This blog post describes ways to read binary simple feature data into R, and compares them.

WKB (well-known-binary) is the (ISO) standard binary serialization for simple features. You see it often printed in hexadecimal notation , e.g. in spatially extended databases such as PostGIS:

postgis=# SELECT 'POINT(1 2)'::geometry;
                  geometry                  
--------------------------------------------
 0101000000000000000000F03F0000000000000040
(1 row)

where the alternative form is the human-readable text (Well-known text) form:

postgis=# SELECT ST_AsText('POINT(1 2)'::geometry);
 st_astext  
------------
 POINT(1 2)
(1 row)

In fact, the WKB is the way databases store features in BLOBs (binary large objects). This means that, unlike well-known text, reading well-known binary involves

  • no loss of precision caused by text <–> binary conversion,
  • no conversion of data needed at all (provided the endianness is native)

As a consequence, it should be possible to do this blazingly fast. Also with R? And large data sets?

Three software scenarios

I compared three software implementations:

  1. sf::st_as_sfc (of package sf) using C++ to read WKB
  2. sf::st_as_sfc (of package sf) using pure R to read WKB (but C++ to compute bounding box)
  3. wkb::readWKB (of package wkb) using pure R to read features into sp-compatible objects

Note that the results below were obtained after profiling, and implementing expensive parts in C++.

Three geometries

I created three different (sets of) simple features to compare read performance: one large and simple line, one data set with many small lines, and one multi-part line containing many sub-lines:

  1. single LINESTRING with many points: a single LINESTRING with one million nodes (pionts) is read into a single simple feature
  2. many LINESTRINGs with few points: half a million simple features of type LINESTRING are read, each having two nodes (points)
  3. single MULTILINESTRING with many short lines: a single simple feature of type MULTILINESTRING is read, consisting of half a million line segments, each line segment consisting of two points.

A reproducible demo-script is found in the sf package here, and can be run by

devtools::install_github("edzer/sfr")
demo(bm_wkb)

Reported run times are in seconds, and were obtained by system.time().

single LINESTRING with many points

expression user system elapsed
sf::st_as_sfc(.) 0.032 0.000 0.031
sf::st_as_sfc(., pureR = TRUE) 0.096 0.012 0.110
wkb::readWKB(.) 8.276 0.000 8.275

We see that for this case both sf implementations are comparable; this is due to the fact that the whole line of 16 Mb is read into R with a single readBin call: C++ can’t do this much faster.

I suspect wkb::readWKB is slower here because instead of reading a complete matrix in one step it makes a million calls to readPoint, and then merges the points read in R. This adds a few million function calls.

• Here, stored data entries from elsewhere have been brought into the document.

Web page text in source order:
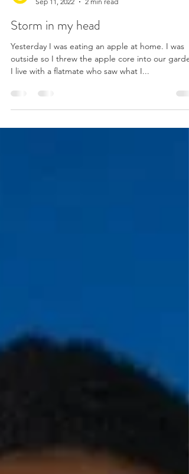
Sep 11, 2022
2 min read
Storm in my head
Yesterday I was eating an apple at home. I was
I live with a flatmate who saw what I...

Since only a single Line is created, not much overhead from sp can take place here.

Function calls, as John Chambers explains in Extending R, have a constant overhead of about 1000 instructions. Having lots of them may become expensive, if each of them does relatively little.

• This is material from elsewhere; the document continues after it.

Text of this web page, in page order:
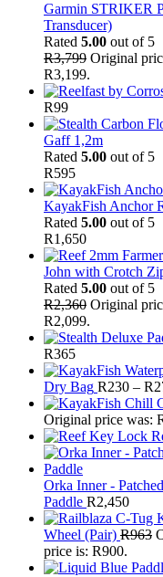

many LINESTRINGs with few points

expression user system elapsed
sf::st_as_sfc(.) 1.244 0.000 1.243
sf::st_as_sfc(., pureR = TRUE) 55.004 0.056 55.063
wkb::readWKB(.) 257.092 0.192 257.291

Here we see a strong performance gain of the C++ implementation: all the object creation is done in C++, without R function calls. wkb::readWKB slowness may be largely due to overhead caused by sp: creating Line and Lines objects, object validation, computing bounding box.

I made the C++ and “pureR” implementations considerably faster by moving the bounding box calculation to C++. The C++ implementation was further optimized by moving the type check to C++: if a mix of types is read from a set of WKB objects, sfc will coerce them to a single type (e.g., a set of LINESTRING and MULTILINESTRING will be coerced to all MULTILINESTRING.)

single MULTILINESTRING with many short lines

expression user system elapsed
sf::st_as_sfc(.) 0.348 0.000 0.348
sf::st_as_sfc(., pureR = TRUE) 24.088 0.008 24.100
wkb::readWKB(.) 87.072 0.004 87.074

Here we see again the cost of function calls: both “pureR” in sf and wkb::readWKB are much slower due to the many function calls; the latter also due to object management and validation in sp.

Discussion

Reading well-known binary spatial data into R can be done pretty elegantly by R, but in many scenarios can be much faster using C++. We observe speed gains up to a factor 250.